Institute of Anatomy, Rostock University Medical Center, 18057 Rostock, Germany.
Int J Mol Sci. 2023 Nov 16;24(22):16420. doi: 10.3390/ijms242216420.
A diverse array of neurological and psychiatric disorders, including multiple sclerosis, Alzheimer's disease, and schizophrenia, exhibit distinct myelin abnormalities at both the molecular and histological levels. These aberrations are closely linked to dysfunction of oligodendrocytes and alterations in myelin structure, which may be pivotal factors contributing to the disconnection of brain regions and the resulting characteristic clinical impairments observed in these conditions. Astrocytes, which significantly outnumber neurons in the central nervous system by a five-to-one ratio, play indispensable roles in the development, maintenance, and overall well-being of neurons and oligodendrocytes. Consequently, they emerge as potential key players in the onset and progression of a myriad of neurological and psychiatric disorders. Furthermore, targeting astrocytes represents a promising avenue for therapeutic intervention in such disorders. To gain deeper insights into the functions of astrocytes in the context of myelin-related disorders, it is imperative to employ appropriate in vivo models that faithfully recapitulate specific aspects of complex human diseases in a reliable and reproducible manner. One such model is the cuprizone model, wherein metabolic dysfunction in oligodendrocytes initiates an early response involving microglia and astrocyte activation, culminating in multifocal demyelination. Remarkably, following the cessation of cuprizone intoxication, a spontaneous process of endogenous remyelination occurs. In this review article, we provide a historical overview of studies investigating the responses and putative functions of astrocytes in the cuprizone model. Following that, we list previously published works that illuminate various aspects of the biology and function of astrocytes in this multiple sclerosis model. Some of the studies are discussed in more detail in the context of astrocyte biology and pathology. Our objective is twofold: to provide an invaluable overview of this burgeoning field, and, more importantly, to inspire fellow researchers to embark on experimental investigations to elucidate the multifaceted functions of this pivotal glial cell subpopulation.

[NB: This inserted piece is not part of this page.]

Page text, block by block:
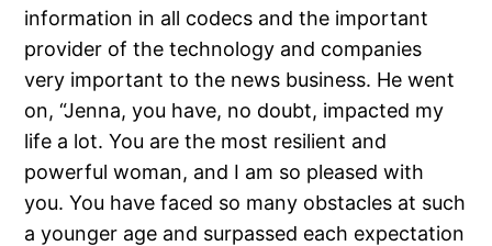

一系列不同的神经和精神疾病,包括多发性硬化症、阿尔茨海默病和精神分裂症,在分子和组织学水平上都表现出明显的髓鞘异常。这些异常与少突胶质细胞功能障碍和髓鞘结构改变密切相关,这可能是导致大脑区域连接中断以及这些疾病中观察到的特征性临床损伤的关键因素。星形胶质细胞在中枢神经系统中的数量比神经元多五倍,在神经元和少突胶质细胞的发育、维持和整体健康中发挥着不可或缺的作用。因此,它们成为许多神经和精神疾病发生和发展的潜在关键因素。此外,针对星形胶质细胞可能是治疗这些疾病的一种有前途的方法。为了更深入地了解星形胶质细胞在髓鞘相关疾病中的功能,必须使用适当的体内模型,以可靠和可重复的方式真实地再现复杂人类疾病的特定方面。其中一种模型是杯状蛋白模型,其中少突胶质细胞的代谢功能障碍引发了一个早期反应,涉及小胶质细胞和星形胶质细胞的激活,最终导致多灶性脱髓鞘。值得注意的是,在停止杯状蛋白中毒后,会发生自发的内源性髓鞘再生过程。在这篇综述文章中,我们提供了一个历史概述,研究了星形胶质细胞在杯状蛋白模型中的反应和潜在功能。在那之后,我们列出了以前发表的阐明星形胶质细胞在这个多发性硬化症模型中的生物学和功能的各个方面的工作。其中一些研究在星形胶质细胞生物学和病理学的背景下进行了更详细的讨论。我们的目标有两个:提供对这个新兴领域的宝贵概述,更重要的是,激励其他研究人员进行实验研究,以阐明这个关键的神经胶质细胞亚群的多方面功能。